In [28]:
## Import Libraries
from pyspark.sql import SparkSession
from pyspark.ml.evaluation import BinaryClassificationEvaluator, MulticlassClassificationEvaluator
from pyspark.ml.classification import LogisticRegression

## Set seed
seed = 42

In [29]:
## Create Spark Session
spark = SparkSession.builder.appName('logRegExample').getOrCreate()

In [30]:
## Load Data
df = spark.read.format('libsvm').load('gs://spark-training-data/datasets/sample_libsvm_data.txt')
df.show(5)

21/11/23 20:37:22 WARN org.apache.spark.ml.source.libsvm.LibSVMFileFormat: 'numFeatures' option not specified, determining the number of features by going though the input. If you know the number in advance, please specify it via 'numFeatures' option to avoid the extra scan.
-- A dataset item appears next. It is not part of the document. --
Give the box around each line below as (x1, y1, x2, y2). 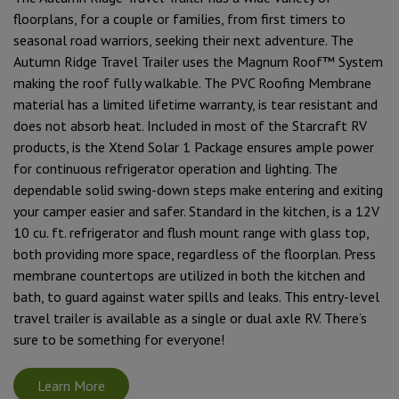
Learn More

+-----+--------------------+
|label|            features|
+-----+--------------------+
|  0.0|(692,[127,128,129...|
|  1.0|(692,[158,159,160...|
|  1.0|(692,[124,125,126...|
|  1.0|(692,[152,153,154...|
|  1.0|(692,[151,152,153...|
+-----+--------------------+
only showing top 5 rows



In [31]:
## Split into train, test
train_data, test_data = df.randomSplit([0.7,0.3], seed=seed)

In [32]:
## Create model instance and fit
logReg = LogisticRegression(labelCol='label', featuresCol='features', predictionCol='prediction')
logRegModel = logReg.fit(train_data)

In [33]:
## Print Predictions Schema
log_summary = logRegModel.summary
log_summary.predictions.printSchema()
log_summary.predictions.show(5)

root
 |-- label: double (nullable = true)
 |-- features: vector (nullable = true)
 |-- rawPrediction: vector (nullable = true)
 |-- probability: vector (nullable = true)
 |-- prediction: double (nullable = false)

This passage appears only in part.